Das ist ein Witz: fstab hatte bisher nicht funktioniert, als ich KDE drauf hatte. Jetzt, nachdem ich xfce laufen habe, scheint es  plötzlich zu klappen, die Platte einfach in die fstab einzutragen. Sehr cool, da hat sich das Problem von selbst erledigt.

----------

## 3PO

Versuche es doch mal mit coldplug:

--> http://de.gentoo-wiki.com/wiki/Udev#Konfiguration

----------

## Josef.95

 *Erdie wrote:*   

> Das ist ein Witz: fstab hatte bisher nicht funktioniert, als ich KDE drauf hatte. Jetzt, nachdem ich xfce laufen habe, scheint es  plötzlich zu klappen, die Platte einfach in die fstab einzutragen. Sehr cool, da hat sich das Problem von selbst erledigt.

 

Prima, es sollte aber normal nichts mit KDE oder XFCE zu tun haben - die fstab greift ja schon viel früher und ist normal Desktop-unabhängig.

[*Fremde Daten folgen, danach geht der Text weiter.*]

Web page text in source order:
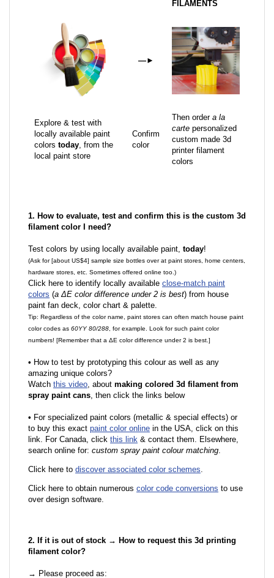
FILAMENTS
—►
Explore & test with
locally available paint
colors today, from the
local paint store
Confirm
color
Then order a la
carte personalized
custom made 3d
printer filament
colors
1. How to evaluate, test and confirm this is the custom 3d
filament color I need?
Test colors by using locally available paint, today!
(Ask for [about US$4] sample size bottles over at paint stores, home centers,
hardware stores, etc. Sometimes offered online too.)
Click here to identify locally available close-match paint
colors (a ΔE color difference under 2 is best) from house
paint fan deck, color chart & palette.
Tip: Regardless of the color name, paint stores can often match house paint
color codes as 60YY 80/288 , for example. Look for such paint color
numbers! [Remember that a ΔE color difference under 2 is best.]
• How to test by prototyping this colour as well as any
amazing unique colors?
Watch this video, about making colored 3d filament from
spray paint cans, then click the links below
• For specialized paint colors (metallic & special effects) or
to buy this exact paint color online in the USA, click on this
link. For Canada, click this link & contact them. Elsewhere,
search online for: custom spray paint colour matching.
Click here to discover associated color schemes.
Click here to obtain numerous color code conversions to use
over design software.
2. If it is out of stock → How to request this 3d printing
filament color?
→ Please proceed as:
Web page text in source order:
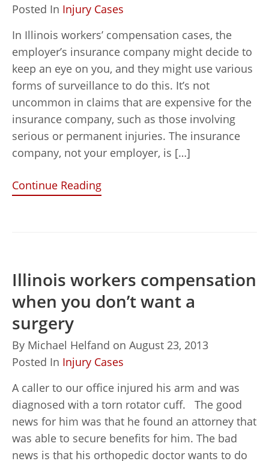
Posted In Injury Cases
In Illinois workers’ compensation cases, the
employer’s insurance company might decide to
keep an eye on you, and they might use various
forms of surveillance to do this. It’s not
uncommon in claims that are expensive for the
insurance company, such as those involving
serious or permanent injuries. The insurance
company, not your employer, is […]
Continue Reading
Illinois workers compensation
when you don’t want a
surgery
By Michael Helfand on August 23, 2013
Posted In Injury Cases
A caller to our office injured his arm and was
diagnosed with a torn rotator cuff. The good
news for him was that he found an attorney that
was able to secure benefits for him. The bad
news is that his orthopedic doctor wants to do
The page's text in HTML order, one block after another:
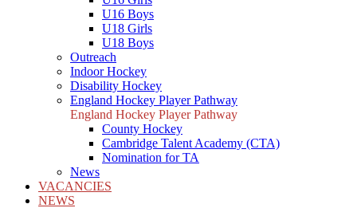
U16 Boys
U18 Girls
U18 Boys
Outreach
Indoor Hockey
Disability Hockey
England Hockey Player Pathway
England Hockey Player Pathway
County Hockey
Cambridge Talent Academy (CTA)
Nomination for TA
News
VACANCIES
NEWS
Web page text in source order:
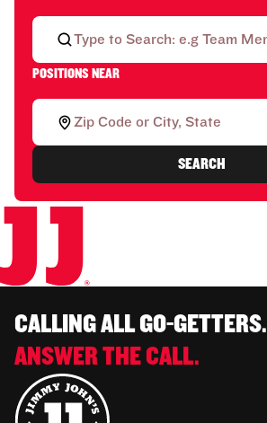
POSITIONS NEAR
SEARCH
CALLING ALL GO-GETTERS.
ANSWER THE CALL.
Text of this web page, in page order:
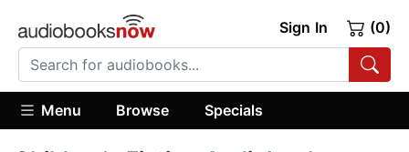
Sign In (0)
Menu Browse Specials
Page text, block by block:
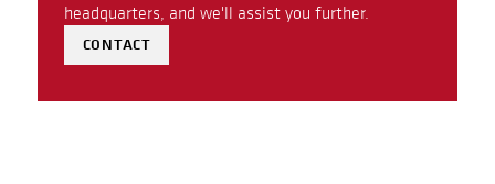
headquarters, and we'll assist you further.
CONTACT
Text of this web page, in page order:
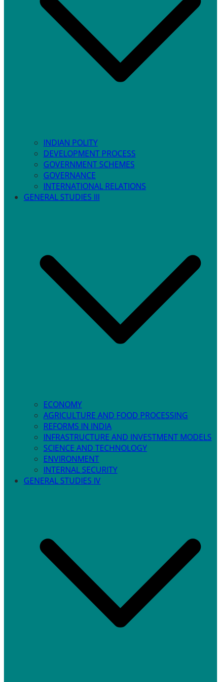
INDIAN POLITY
DEVELOPMENT PROCESS
GOVERNMENT SCHEMES
GOVERNANCE
INTERNATIONAL RELATIONS
GENERAL STUDIES III
ECONOMY
AGRICULTURE AND FOOD PROCESSING
REFORMS IN INDIA
INFRASTRUCTURE AND INVESTMENT MODELS
SCIENCE AND TECHNOLOGY
ENVIRONMENT
INTERNAL SECURITY
GENERAL STUDIES IV
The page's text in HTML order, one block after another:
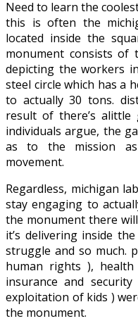
Need to learn the
this is often the
located inside the
monument consists
depicting the workers
steel circle which has a
to actually 30 tons.
result of there’s
individuals argue, the
as to the mission
movement.
Regardless, michigan
stay engaging to
the monument there
it’s delivering inside
struggle and so much.
human rights ),
insurance and
exploitation of kids )
the monument.
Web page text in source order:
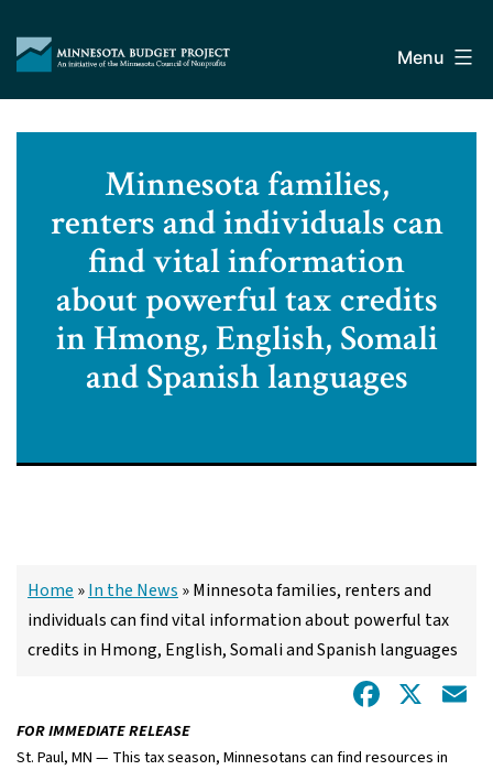
content
Budget
Project
Menu
Minnesota families,
renters and individuals can
find vital information
about powerful tax credits
in Hmong, English, Somali
and Spanish languages
Home »In the News »Minnesota families, renters and
individuals can find vital information about powerful tax
credits in Hmong, English, Somali and Spanish languages
X
FOR IMMEDIATE RELEASE
St. Paul, MN — This tax season, Minnesotans can find resources in
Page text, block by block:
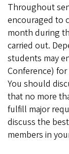
Throughout
encouraged to
month during
carried out.
students may
Conference)
You should
that no more
fulfill major
discuss the
members in
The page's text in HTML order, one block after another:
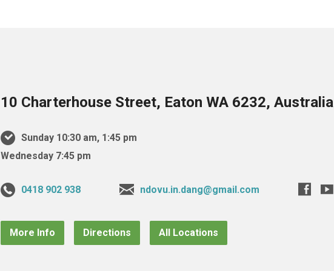
10 Charterhouse Street, Eaton WA 6232, Australia
Sunday 10:30 am, 1:45 pm
Wednesday 7:45 pm
0418 902 938 ndovu.in.dang@gmail.com
More Info Directions All Locations
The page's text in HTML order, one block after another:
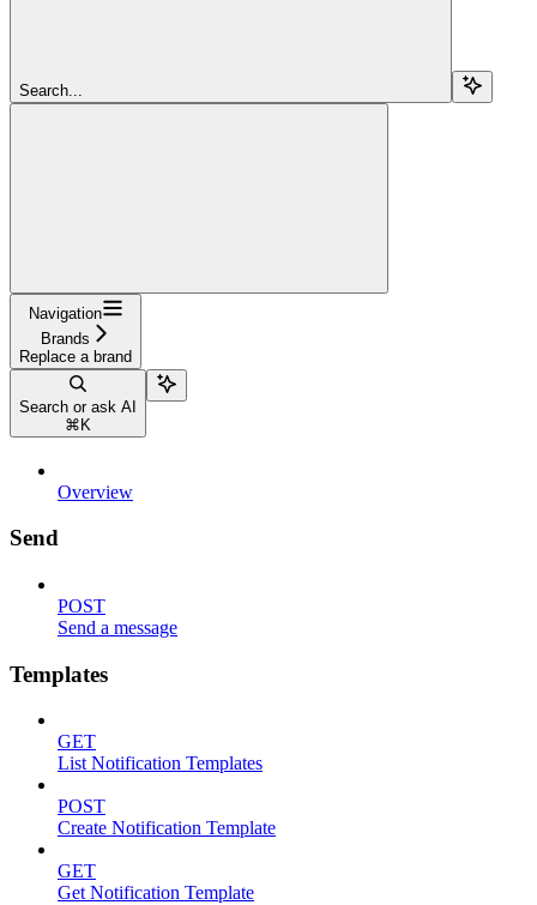
Search...
Navigation
Brands
Replace a brand
Search or ask AI
⌘ K
Overview
Send
POST
Send a message
Templates
GET
List Notification Templates
POST
Create Notification Template
GET
Get Notification Template
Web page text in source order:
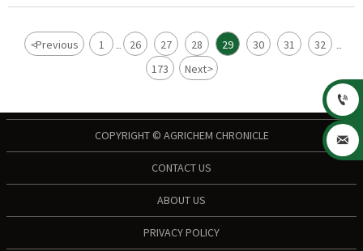
<Previous 1 ... 26 27 28 29 30 31 32 ...
173 Next>
COPYRIGHT © AGRICHEM CHRONICLE
CONTACT US
ABOUT US
PRIVACY POLICY



Sprich, es sollte eigentlich funktionieren ohne überhaupt X gestartet (oder installiert) haben zu müssen.

----------

## fuchur

Hi

 *Josef.95 wrote:*   

>  *Erdie wrote:*   Das ist ein Witz: fstab hatte bisher nicht funktioniert, als ich KDE drauf hatte. Jetzt, nachdem ich xfce laufen habe, scheint es  plötzlich zu klappen, die Platte einfach in die fstab einzutragen. Sehr cool, da hat sich das Problem von selbst erledigt. 
> 
> Prima, es sollte aber normal nichts mit KDE oder XFCE zu tun haben - die fstab greift ja schon viel früher und ist normal Desktop-unabhängig.
> 
> Sprich, es sollte eigentlich funktionieren ohne überhaupt X gestartet (oder installiert) haben zu müssen.

 

Ich könnte mir vorstellen das die USB Platte einfach noch nicht bereit war. Ich kenne das von meiner USB Platte die brauch

je nach "Gemütszustand" 5 - 20 Sekunden bis sie vorhanden/angelaufen oder ansprechbar ist. Und das das mit dem 

Windowmanager nichts zu schaffen hat, eigentlich logisch woher sollte der kernel den sonst eigentlich wissen wo

eventuell z.B /usr oder /var usw. gemountet werden muss wenn nötigt, und deshalb wird die fstab wohl relativ 

früh abgearbeitet.

Edit

Deshalb könnte das Problem bei ihm wider auftreten, aber vielleicht hat er ja Glück. 

MfG

----------

## Klaus Meier

Hallo fuchur, auch bei dir, was ich schon ganz am Anfang gefragt habe. Hat die Platte eine eigene Stromversorgung oder nur USB? Keine Platte hat einen "Gemütszustand". Und wenn du den Rechner einschaltest, es dauert zumindestens bei meinem Rechner länger, bis er überhaupt so weit ist. Der ahci Teil vom BIOS braucht ja schon so lange.

----------

## Erdie

Mir ist schon klar, dass es eigentlich nicht mit dem Windowmanager zu tun haben kann. Aber ich kann mich eben genau erinnern, es mal versucht zu haben und es funktionierte nicht. Wahrscheinlich liegt der Grund woanders auch wenn ich ihn nicht kenne. Es kann auch sein, dass es beim Kaltstart nicht geht, beim reboot aber schon (upps, das muß ich noch probieren). Die Platte hat ja eine separate Stromversorgung und die wird meistens durch den USB Anschluß getriggert wegen Stromsparen etc.

----------

## fuchur

Hi

 *Klaus Meier wrote:*   

> ...
> 
> Keine Platte hat einen "Gemütszustand".
> 
> ...

  Meine doch, sind halt etwas teuerer  :Smile: .

 *Klaus Meier wrote:*   

> Hallo fuchur, auch bei dir, was ich schon ganz am Anfang gefragt habe. Hat die Platte eine eigene Stromversorgung oder nur USB?
> 
> ...

  Die hat ein Netzteil, und lässt sich auch ohne nicht betreiben sprich Stromversorgung durch USB Kabel ist nicht.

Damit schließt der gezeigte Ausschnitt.